6.3. Future Prospects

In considering future challenges, it is envisioned that YOLO variants will continue to improve performance on small object targets, especially as they penetrate into more specialized areas such as precision manufacturing. Attention mechanisms could be integrated to enhance small object detection, while the use of vision transformers could further improve YOLO’s performance on capturing global contextual dependencies. This trajectory suggests a necessity for enhancements in lightweight architectures that balance high accuracy with stringent FPS requirements. As YOLO progresses, meeting the demands of niche applications will likely drive further innovation in architectural design and optimization, ensuring its continued relevance in domains with stringent requirements for precision and efficiency. For instance, the integration of voice commands into surveillance systems, facilitated by models like ChatGPT, could transform security mechanisms, making them more interactive and responsive. In the healthcare sector, the incorporation of medical imaging with historical patient data and live symptom descriptions could significantly improve the personalization and accuracy of medical responses.

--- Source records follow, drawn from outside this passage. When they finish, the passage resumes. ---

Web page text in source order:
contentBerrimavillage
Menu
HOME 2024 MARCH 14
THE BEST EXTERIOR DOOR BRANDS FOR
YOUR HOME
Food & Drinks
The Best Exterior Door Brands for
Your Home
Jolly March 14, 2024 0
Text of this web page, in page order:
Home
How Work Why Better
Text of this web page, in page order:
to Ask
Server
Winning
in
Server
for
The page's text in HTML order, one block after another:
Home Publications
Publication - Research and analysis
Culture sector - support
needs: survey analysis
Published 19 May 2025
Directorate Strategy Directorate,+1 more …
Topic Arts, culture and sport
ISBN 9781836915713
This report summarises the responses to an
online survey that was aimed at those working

Looking further, YOLO’s potential to adapt to such multimodal advancements will be instrumental in pioneering the next wave of intelligent applications. From autonomous vehicles that interpret both road signs and pedestrian gestures to smart homes that react to visual cues and voice instructions, the integration of YOLO with a broader spectrum of data types and deeper contextual understanding heralds a groundbreaking epoch in artificial intelligence. This transformative phase promises to significantly improve the interactivity and cognitive capabilities of Machine Vision systems, marking a pivotal shift in visual process automation.

6.4. Challenges in Statistical Metrics for Evaluation

 Threat: Relying on a single statistical summary metric to measure YOLO detection capability may not fully reflect the performance of systems across various YOLO applications, necessitating the use of several metrics.

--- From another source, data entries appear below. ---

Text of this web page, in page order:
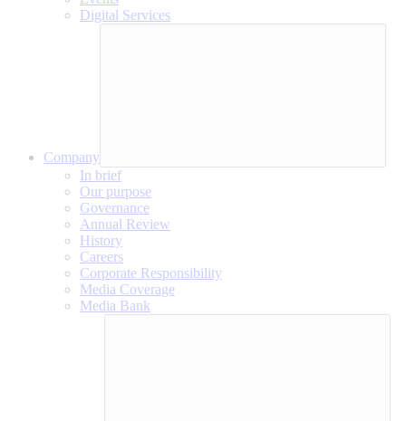
Digital Services
Company
In brief
Our purpose
Governance
Annual Review
History
Careers
Corporate Responsibility
Media Coverage
Media Bank
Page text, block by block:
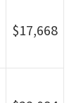
$17,668
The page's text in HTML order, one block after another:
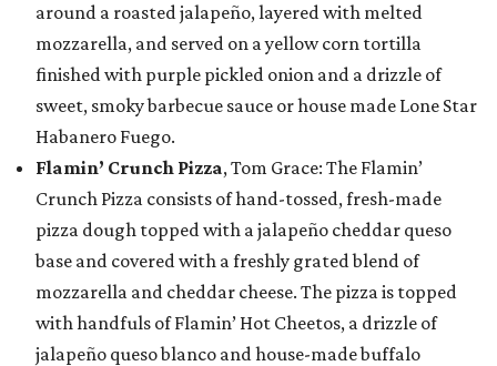
around a roasted jalapeño, layered with melted
mozzarella, and served on a yellow corn tortilla
finished with purple pickled onion and a drizzle of
sweet, smoky barbecue sauce or house made Lone Star
Habanero Fuego.
Flamin’ Crunch Pizza, Tom Grace: The Flamin’
Crunch Pizza consists of hand-tossed, fresh-made
pizza dough topped with a jalapeño cheddar queso
base and covered with a freshly grated blend of
mozzarella and cheddar cheese. The pizza is topped
with handfuls of Flamin’ Hot Cheetos, a drizzle of
jalapeño queso blanco and house-made buffalo
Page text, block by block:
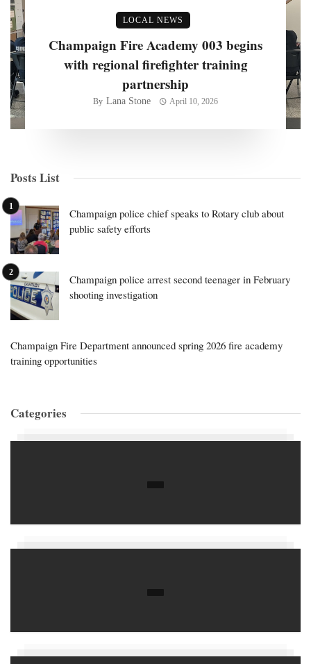
LOCAL NEWS
Champaign Fire Academy 003 begins
with regional firefighter training
partnership
By Lana Stone April 10, 2026
Posts List
Champaign police chief speaks to Rotary club about
public safety efforts
Champaign police arrest second teenager in February
shooting investigation
Champaign Fire Department announced spring 2026 fire academy
training opportunities
Categories

 Mitigation: Despite this limitation, our main premise is that the selected metrics enable us to compare various YOLO systems and adequately assess their overall effectiveness. Recognizing the inherent limitations of statistical summaries is crucial when conducting a comprehensive evaluation of detection systems across different applications. Therefore, we aim to improve the clarity and reliability of our review by openly acknowledging these potential threats to construct validity. This approach provides a more nuanced understanding of the limitations associated with various aspects of YOLO techniques for object detection in diverse domains.

7. Conclusion

In this comprehensive review, we explored the evolution of the YOLO models from the most recent YOLOv10 to the inaugural YOLOv1. This retrospective analysis covered a decade of advancements, highlighting the pivotal improvements in each version and their respective impacts across five critical application areas: public safety, automotive technology, healthcare, industrial manufacturing, and retail. Our review outlined the significant enhancements in detection speed, accuracy, and computational efficiency that each iteration brought, while also addressing the specific challenges and limitations faced by earlier versions. Furthermore, we have identified gaps in the current capabilities of YOLO models and proposed potential directions for future research. Predicting the trajectory of YOLO’s development, we anticipate a shift towards multimodal data processing, leveraging advancements in large language models and natural language processing to enhance object detection systems. This fusion is expected to broaden the utility of YOLO models, enabling more sophisticated, context-aware applications that could revolutionize interaction between AI systems and their environments. Thus, this review not only serves as a detailed chronicle of YOLO’s evolution but also sets a prospective blueprint for its integration into the next generation of technological innovations.